Data Entry and Gap Quality Control

Description

Legibility of historical weather observations can be difficult. This could result in missed daily data and/or the same daily data being entered twice. Modern data from the National Climatic Data Center can also have missing days (or gaps) within the dataset that would be good to detect. This is a basic tool that assumes the input dataset is continuous and then searches it for any gaps and duplicate entries.

Discussion of the Output Data
The results are output to two separate text boxes--gaps in the left box and duplicate entries in the right as shown in Figure 1 below. The gaps take the format of Date 1 > Date 2, where Date 1 is the last date before the gap and Date 2 is the first date after the gap. All days between Date 1 and Date 2 are missing. The duplicate entries take the format of Date 1 - Date 2, where the same data were entered for both Date 1 and Date 2.

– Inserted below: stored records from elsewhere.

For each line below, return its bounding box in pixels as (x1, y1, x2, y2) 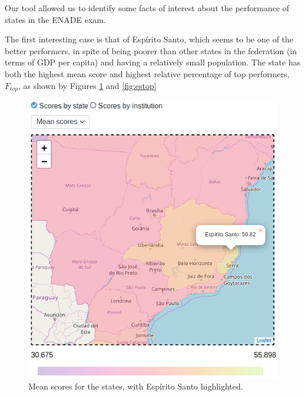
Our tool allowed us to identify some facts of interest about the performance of (5, 2, 290, 14)
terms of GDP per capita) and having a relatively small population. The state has (5, 56, 301, 68)
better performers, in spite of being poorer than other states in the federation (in (5, 44, 297, 57)
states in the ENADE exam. (5, 13, 106, 25)
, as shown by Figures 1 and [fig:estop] (18, 79, 157, 91)
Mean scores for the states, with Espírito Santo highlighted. (28, 380, 243, 392)
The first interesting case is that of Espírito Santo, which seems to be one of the (5, 33, 294, 45)
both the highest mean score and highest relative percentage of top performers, (5, 67, 290, 80)
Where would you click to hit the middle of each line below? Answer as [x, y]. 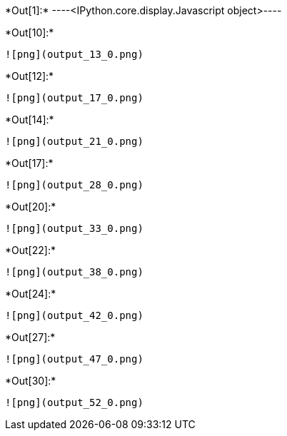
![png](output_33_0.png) [74, 228]
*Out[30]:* [31, 381]
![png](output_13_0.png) [74, 54]
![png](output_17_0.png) [74, 98]
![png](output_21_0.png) [74, 141]
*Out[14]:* [30, 120]
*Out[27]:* [30, 337]
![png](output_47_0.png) [74, 359]
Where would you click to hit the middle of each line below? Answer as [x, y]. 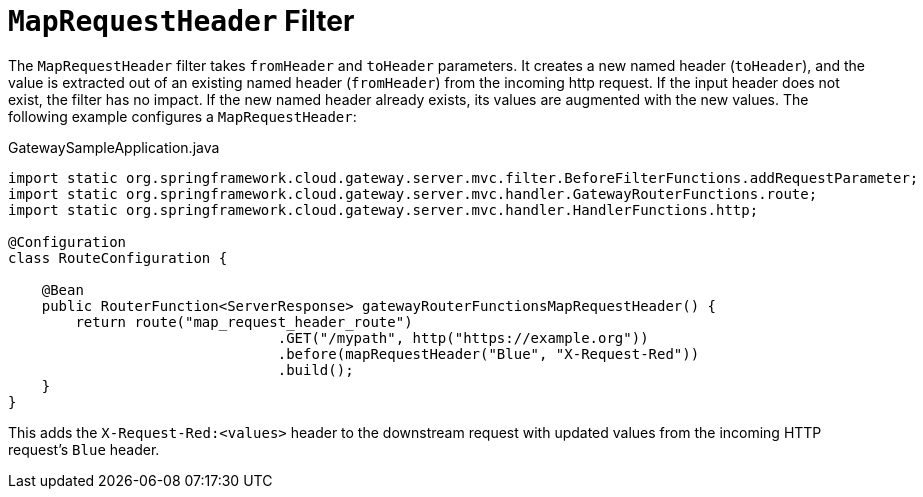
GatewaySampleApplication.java [114, 147]
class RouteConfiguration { [118, 257]
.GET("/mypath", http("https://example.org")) [463, 337]
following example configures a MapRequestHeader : [182, 116]
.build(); [315, 369]
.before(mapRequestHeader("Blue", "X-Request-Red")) [488, 353]
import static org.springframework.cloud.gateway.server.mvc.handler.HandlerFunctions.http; [383, 209]
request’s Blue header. [84, 449]
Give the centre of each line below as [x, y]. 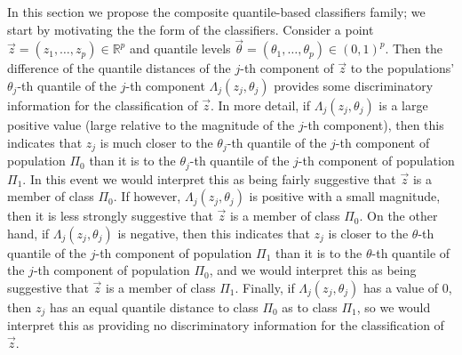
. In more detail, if [260, 105]
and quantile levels [180, 48]
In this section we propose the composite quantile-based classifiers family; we [216, 12]
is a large [403, 105]
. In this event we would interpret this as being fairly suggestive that [209, 178]
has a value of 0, [407, 287]
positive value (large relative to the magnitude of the [151, 125]
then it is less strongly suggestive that [110, 216]
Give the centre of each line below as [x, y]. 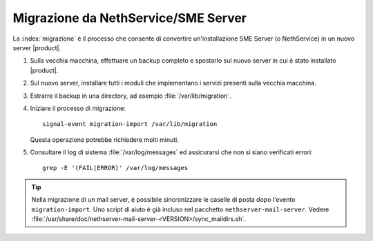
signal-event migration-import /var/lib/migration [130, 124]
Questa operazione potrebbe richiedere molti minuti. [104, 139]
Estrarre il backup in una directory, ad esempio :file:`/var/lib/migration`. [131, 96]
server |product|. [37, 48]
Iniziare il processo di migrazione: [78, 108]
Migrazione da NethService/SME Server [130, 18]
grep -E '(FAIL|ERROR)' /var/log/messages [115, 168]

Figure 1. Five gaps and 961 duplicate entries are reported in this example, one per row.

Input

Input File
Select the input file by clicking on "Browse" and navigating to the proper file.

Input Data Format
Year / Month / Day / Data

Each "/" is a tab (i.e., data should be tab-delimited).

Start Row
This input is the row number where the main data to be processed begin in the dataset. An example of how row numbers are entered is shown in Figure 2 located in the Running HOB Tools topic.

Number of Data Columns
The number of columns in the main data, which should be checked for gaps and duplicate entries. An example of how column numbers are entered is shown in Figure 2 located in the Running HOB Tools topic. Do note that this field is asking for the total number of data columns not the data columns themselves and the count of these columns does not include dates (e.g., there would be four data columns in the example located in the Running HOB Tools topic).